After having exploring your dataset over the past few weeks, you should already have some questions.
Devise at least two different null hypotheses based on two different aspects (e.g., columns) of your data. For each hypothesis:
Build two visualizations that best illustrate the results from the two pairs of hypothesis tests, one for each null hypothesis.
Null Hypothesis (H0): There is no correlation between temperature and humidity. Alternative Hypothesis (H1): There is a significant correlation between temperature and humidity.
We hypothesize that there is a significant correlation between temperature and humidity.
Setting Alpha, Power, and Effect Size
For both hypotheses: - Alpha Level (α): 0.05. This is a standard choice, indicating a 5% risk of rejecting the null hypothesis when it is true. - Power Level: 0.8. This means we have an 80% chance of correctly rejecting the null hypothesis when it is false. - Minimum Effect Size: This will depend on the specific nature of your data and what you consider to be a practically significant difference. For simplicity, let’s assume a medium effect size.
##
## Call:
## lm(formula = humidity ~ temp, data = weather_data)
##
## Residuals:
## Min 1Q Median 3Q Max
## -70.993 -10.122 5.498 14.734 30.005
##
## Coefficients:
## Estimate Std. Error t value Pr(>|t|)
## (Intercept) 89.66068 1.43002 62.70 <2e-16 ***
## temp -0.72836 0.06109 -11.92 <2e-16 ***
## ---
## Signif. codes: 0 '***' 0.001 '**' 0.01 '*' 0.05 '.' 0.1 ' ' 1
##
## Residual standard error: 19.92 on 2532 degrees of freedom
## Multiple R-squared: 0.05316, Adjusted R-squared: 0.05278
## F-statistic: 142.1 on 1 and 2532 DF, p-value: < 2.2e-16
##
## Pearson's product-moment correlation
##
## data: temp and humidity
## t = -11.923, df = 2532, p-value < 2.2e-16
## alternative hypothesis: true correlation is not equal to 0
## 95 percent confidence interval:
## -0.2670977 -0.1933538
## sample estimates:
## cor
## -0.2305568
The scatter plot with the regression line visually demonstrates the
negative relationship between temperature and humidity.

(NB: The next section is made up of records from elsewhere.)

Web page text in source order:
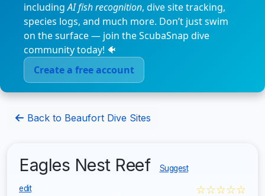
includingAI fish recognition, dive site tracking,
species logs, and much more. Don’t just swim
on the surface — join the ScubaSnap dive
community today! 🐠
Create a free account
Back to Beaufort Dive Sites
Eagles Nest Reef Suggest
edit ☆☆☆☆☆
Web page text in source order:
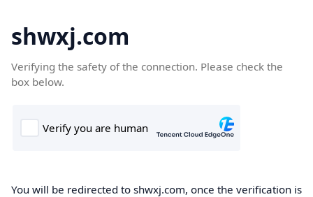
shwxj.com
Verifying the safety of the connection. Please check the
box below.
You will be redirected to shwxj.com, once the verification is
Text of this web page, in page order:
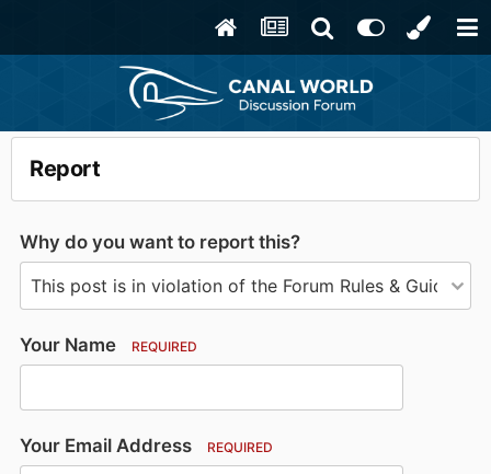
Report
Why do you want to report this?
Your Name REQUIRED
Your Email Address REQUIRED
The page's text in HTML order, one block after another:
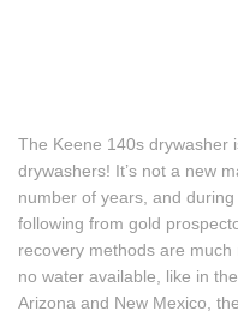
The Keene 140s drywasher
drywashers! It’s not a new
number of years, and
following from gold
recovery methods are
no water available, like in
Arizona and New Mexico,
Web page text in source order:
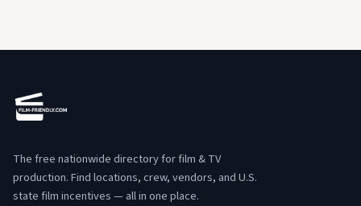
The free nationwide directory for film & TV
production. Find locations, crew, vendors, and U.S.
state film incentives — all in one place.
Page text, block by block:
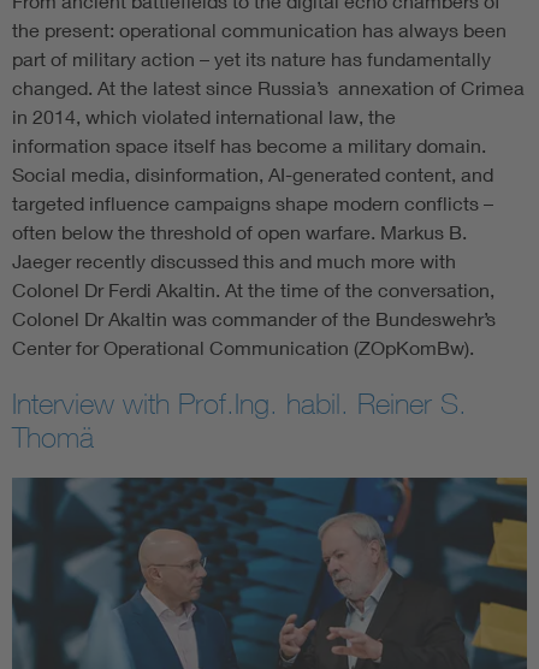
the present: operational communication has always been
part of military action – yet its nature has fundamentally
changed. At the latest since Russia’s annexation of Crimea
in 2014, which violated international law, the
information space itself has become a military domain.
Social media, disinformation, AI-generated content, and
targeted influence campaigns shape modern conflicts –
often below the threshold of open warfare. Markus B.
Jaeger recently discussed this and much more with
Colonel Dr Ferdi Akaltin. At the time of the conversation,
Colonel Dr Akaltin was commander of the Bundeswehr’s
Center for Operational Communication (ZOpKomBw).
Interview with Prof.Ing. habil. Reiner S.
Thomä

Null Hypothesis (H0): Wind speed does not affect visibility. Alternative Hypothesis (H1): Higher wind speeds significantly reduce visibility.
We hypothesize that wind speed affects visibility.
##
## Call:
## lm(formula = visibility ~ wind_speed, data = weather_data)
##
## Residuals:
## Min 1Q Median 3Q Max
## -10.4809 0.0285 0.1984 0.2738 22.2606
##
## Coefficients:
## Estimate Std. Error t value Pr(>|t|)
## (Intercept) 9.611067 0.088749 108.294 < 2e-16 ***
## wind_speed 0.018868 0.006902 2.734 0.00631 **
## ---
## Signif. codes: 0 '***' 0.001 '**' 0.01 '*' 0.05 '.' 0.1 ' ' 1
##
## Residual standard error: 2.551 on 2532 degrees of freedom
## Multiple R-squared: 0.002942, Adjusted R-squared: 0.002549
## F-statistic: 7.472 on 1 and 2532 DF, p-value: 0.006309
##
## Pearson's product-moment correlation
##
## data: wind_speed and visibility
## t = 2.7336, df = 2532, p-value = 0.006309
## alternative hypothesis: true correlation is not equal to 0
## 95 percent confidence interval:
## 0.01533817 0.09298693
## sample estimates:
## cor
## 0.05424456
The scatter plot with the regression line shows the weak positive
relationship between wind speed and visibility.
The analysis of the weather dataset reveals significant relationships between temperature and humidity, and wind speed and visibility. Hypothesis 1 reveals a weak negative correlation between temperature and humidity, while Hypothesis 2 indicates a very weak positive correlation between wind speed and visibility. While the relationships are statistically significant, they are relatively weak.